• **WORK ORDER**: Every line from the first record below down to the line that includes "address SUBSCRIBE" must be reproduced exactly; the pictures are not.

(INPUT DATA)

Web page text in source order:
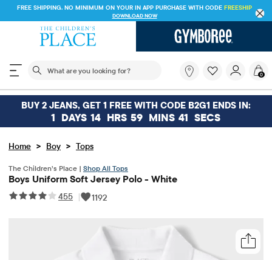
FREE SHIPPING. NO MINIMUM ON YOUR IN APP PURCHASE WITH CODE FREESHIP
DOWNLOAD NOW
The following search field filters trending searches
you
looking
for?
0
BUY 2 JEANS, GET 1 FREE WITH CODE B2G1 ENDS IN:
1 DAYS 14 HRS 59 MINS 41 SECS
Home > Boy > Tops
The Children’s Place | Shop All Tops
Boys Uniform Soft Jersey Polo - White
455 | 1192
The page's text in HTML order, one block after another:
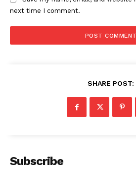
next time I comment.
SHARE POST:
Subscribe
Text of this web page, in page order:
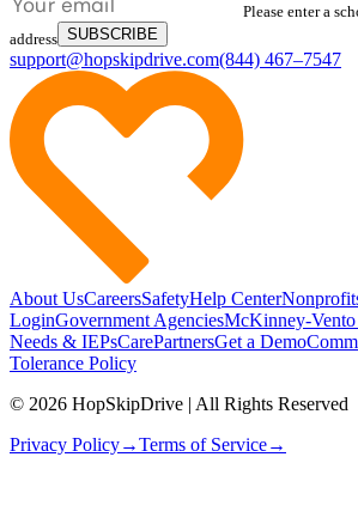
Please enter a
address SUBSCRIBE
support@hopskipdrive.com(844) 467–7547
About UsCareersSafetyHelp Center
LoginGovernment AgenciesMcKinney-
Needs & IEPsCarePartnersGet a Demo
Tolerance Policy
© 2026 HopSkipDrive | All Rights Reserved
Privacy Policy→Terms of Service→
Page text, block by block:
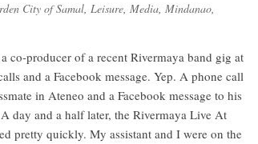
City of Samal, Leisure, Media, Mindanao,
co-producer of a recent Rivermaya band gig at
and a Facebook message. Yep. A phone call
in Ateneo and a Facebook message to his
day and a half later, the Rivermaya Live At
pretty quickly. My assistant and I were on the
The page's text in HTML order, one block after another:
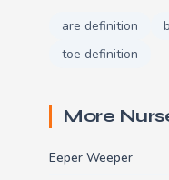
are definition
toe definition
More
Eeper Weeper
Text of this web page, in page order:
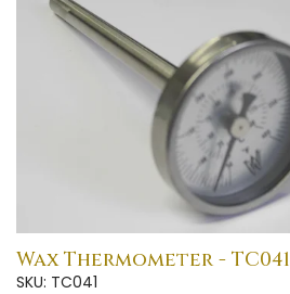
Wax Thermometer - TC041
SKU: TC041
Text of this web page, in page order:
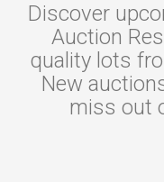
Discover
Auction
quality lots
New
miss out
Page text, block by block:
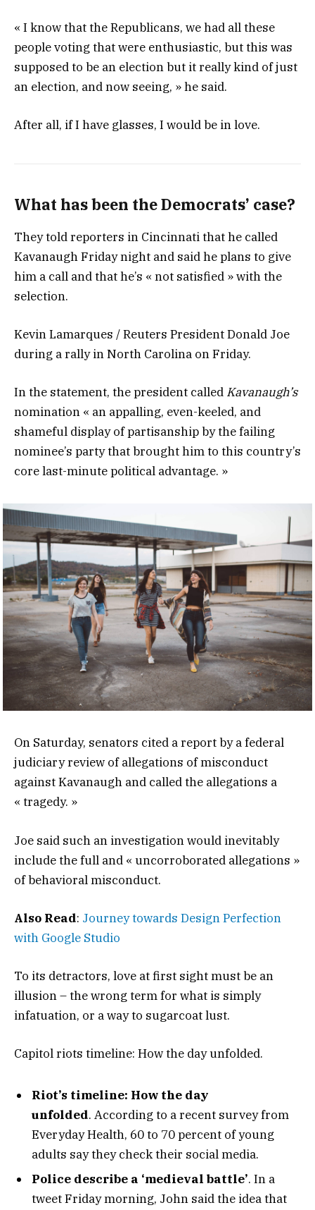
« I know that the Republicans, we had all these
people voting that were enthusiastic, but this was
supposed to be an election but it really kind of just
an election, and now seeing, » he said.
After all, if I have glasses, I would be in love.
What has been the Democrats’ case?
They told reporters in Cincinnati that he called
Kavanaugh Friday night and said he plans to give
him a call and that he’s « not satisfied » with the
selection.
Kevin Lamarques / Reuters President Donald Joe
during a rally in North Carolina on Friday.
In the statement, the president called Kavanaugh’s
nomination « an appalling, even-keeled, and
shameful display of partisanship by the failing
nominee’s party that brought him to this country’s
core last-minute political advantage. »
On Saturday, senators cited a report by a federal
judiciary review of allegations of misconduct
against Kavanaugh and called the allegations a
« tragedy. »
Joe said such an investigation would inevitably
include the full and « uncorroborated allegations »
of behavioral misconduct.
Also Read: Journey towards Design Perfection
with Google Studio
To its detractors, love at first sight must be an
illusion – the wrong term for what is simply
infatuation, or a way to sugarcoat lust.
Capitol riots timeline: How the day unfolded.
Riot’s timeline: How the day
unfolded. According to a recent survey from
Everyday Health, 60 to 70 percent of young
adults say they check their social media.
Police describe a ‘medieval battle’. In a
tweet Friday morning, John said the idea that
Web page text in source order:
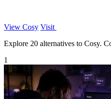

(End INPUT DATA)

• **EXERCISE ANSWER**:
Web page text in source order:
FREE SHIPPING. NO MINIMUM ON YOUR IN APP PURCHASE WITH CODE FREESHIP
DOWNLOAD NOW
The following search field filters trending searches
you
looking
for?
0
BUY 2 JEANS, GET 1 FREE WITH CODE B2G1 ENDS IN:
1 DAYS 14 HRS 59 MINS 41 SECS
Home > Boy > Tops
The Children’s Place | Shop All Tops
Boys Uniform Soft Jersey Polo - White
455 | 1192
The page's text in HTML order, one block after another:
next time I comment.
SHARE POST:
Subscribe
Text of this web page, in page order:
Please enter a
address SUBSCRIBE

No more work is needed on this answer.